Ping is a new iOS app that may not solve the problem but it certainly has a good go at reducing the stress that dealing with email can induce.
The idea here is that rather than thinking of your inbox as a to-do list of things to reply to and act on, think of it as a stream of messages that you can dip in and out of, IM-style.
Ping currently works with Gmail, Yahoo, AOL and iCloud accounts, processing your emails as they come in and moving them into one of two feeds; one for messages directly addressed to you and one for notification emails, marketing mailshots and the like – the things you probably don’t need to pay much attention to.

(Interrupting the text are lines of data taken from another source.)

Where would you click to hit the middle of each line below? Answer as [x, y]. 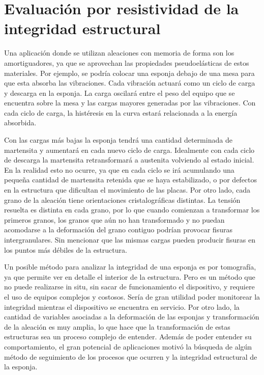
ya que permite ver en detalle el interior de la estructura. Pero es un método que [130, 276]
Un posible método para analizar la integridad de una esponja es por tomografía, [130, 267]
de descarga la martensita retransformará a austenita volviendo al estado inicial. [129, 160]
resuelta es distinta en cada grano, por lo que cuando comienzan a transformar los [132, 210]
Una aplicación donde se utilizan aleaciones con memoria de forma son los [119, 53]
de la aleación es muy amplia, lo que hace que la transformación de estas [117, 326]
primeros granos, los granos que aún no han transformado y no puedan [114, 219]
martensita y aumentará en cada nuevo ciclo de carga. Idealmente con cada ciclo [129, 150]
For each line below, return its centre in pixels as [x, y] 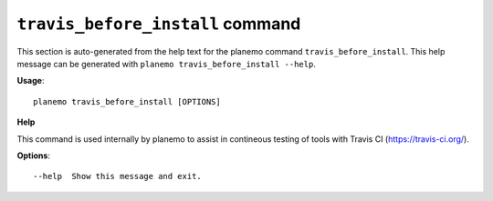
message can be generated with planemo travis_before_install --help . [167, 64]
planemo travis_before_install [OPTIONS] [127, 101]
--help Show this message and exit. [118, 176]
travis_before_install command [159, 24]
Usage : [31, 81]
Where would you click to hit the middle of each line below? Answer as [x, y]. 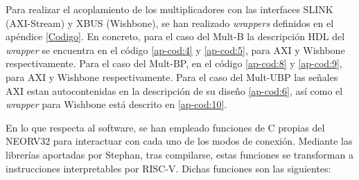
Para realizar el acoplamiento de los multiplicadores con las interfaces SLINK [169, 9]
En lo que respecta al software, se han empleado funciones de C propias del [165, 127]
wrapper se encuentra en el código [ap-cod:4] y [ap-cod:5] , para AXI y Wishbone [175, 49]
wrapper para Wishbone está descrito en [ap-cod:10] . [116, 104]
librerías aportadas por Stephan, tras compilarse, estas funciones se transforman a [179, 154]
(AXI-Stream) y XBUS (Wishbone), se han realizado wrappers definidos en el [170, 22]
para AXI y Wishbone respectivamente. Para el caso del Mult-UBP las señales [172, 76]
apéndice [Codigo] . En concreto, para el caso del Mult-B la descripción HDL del [175, 36]
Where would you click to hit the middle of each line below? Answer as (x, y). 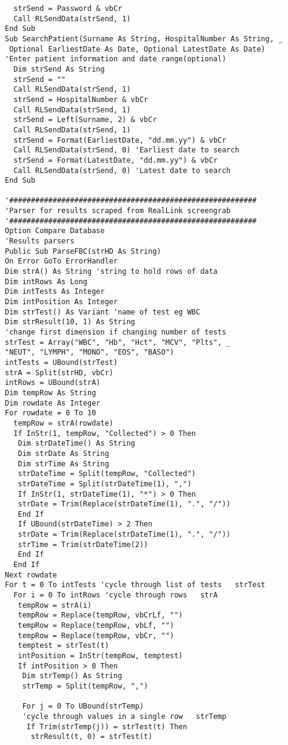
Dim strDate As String (63, 453)
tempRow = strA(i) (55, 605)
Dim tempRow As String (51, 393)
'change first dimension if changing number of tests (116, 332)
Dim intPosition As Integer (62, 302)
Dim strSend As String (59, 69)
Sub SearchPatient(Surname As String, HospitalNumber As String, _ (144, 39)
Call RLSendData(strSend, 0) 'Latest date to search (122, 170)

The filtering is actually really good. Ping correctly identified the true conversations I was having, meaning that I could prioritize them, although the results weren’t too different to the recently-introduced tabbed view in Gmail.

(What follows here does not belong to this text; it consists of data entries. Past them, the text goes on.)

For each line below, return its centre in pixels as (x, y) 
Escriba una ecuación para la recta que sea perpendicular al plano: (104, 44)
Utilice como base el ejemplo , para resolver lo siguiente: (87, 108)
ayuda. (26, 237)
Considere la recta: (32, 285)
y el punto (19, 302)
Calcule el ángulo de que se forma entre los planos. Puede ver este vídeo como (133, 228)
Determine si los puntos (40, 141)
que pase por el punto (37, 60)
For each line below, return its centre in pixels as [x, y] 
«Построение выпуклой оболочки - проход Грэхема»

Open up an email thread and you’ll see how Ping is really different from a standard email app. It looks closer to an IM app, with iMessage-style speech bubbles encouraging quick, brief replies instead of long, thoughtful responses. Beyond text, you can easily attach images, drawings (which you create with an in-app doodling widget) and even a voice message.
These act like standard email attachments when you’re conversing with someone who isn’t using Ping. The real fun comes when you interact with another Ping user. Your email thread turns into a real-time chat, and you can start a voice or video call right from the thread, which is then conducted within the app.

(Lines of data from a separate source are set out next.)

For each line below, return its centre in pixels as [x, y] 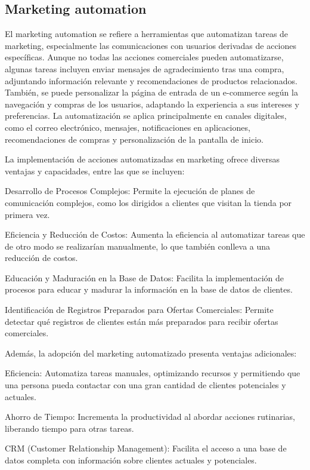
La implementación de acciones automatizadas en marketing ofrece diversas [142, 159]
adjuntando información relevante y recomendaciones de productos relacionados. [151, 80]
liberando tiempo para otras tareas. [69, 428]
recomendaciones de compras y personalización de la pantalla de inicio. [134, 139]
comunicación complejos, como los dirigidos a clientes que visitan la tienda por [148, 202]
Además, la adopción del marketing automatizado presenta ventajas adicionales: [151, 353]
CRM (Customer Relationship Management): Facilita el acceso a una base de [146, 448]
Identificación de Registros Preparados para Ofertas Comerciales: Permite [139, 310]
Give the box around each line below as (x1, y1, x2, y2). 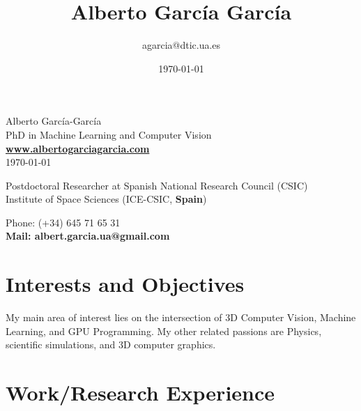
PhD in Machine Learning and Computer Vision (6, 127, 212, 141)
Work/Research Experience (6, 378, 275, 407)
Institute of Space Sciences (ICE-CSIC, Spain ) (6, 192, 207, 206)
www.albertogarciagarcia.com (6, 141, 150, 155)
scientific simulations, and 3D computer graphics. (6, 337, 216, 352)
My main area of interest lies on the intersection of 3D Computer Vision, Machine (6, 310, 356, 325)
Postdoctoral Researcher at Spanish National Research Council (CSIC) (6, 178, 308, 192)
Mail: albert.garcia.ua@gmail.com (6, 228, 170, 243)

It’s a fresh take on email, for sure, but is it for you? The way I use email, trying to get to ‘inbox zero’ at least once per day, is stymied by the archived state of emails not always being synced between Gmail and Ping. You can archive messages in Ping but the state of mind that the team behind the app wants you to get into is to relax, and stop thinking of email as a job, and more of a stream that you can dip in and out of.
If your work life revolves around email, this is probably not the app for you, although I hear that one well-known investor, who has famously bemoaned email in the past, loves to use Ping. For light email users or those who simply want an inbox detox, Ping is well worth a try.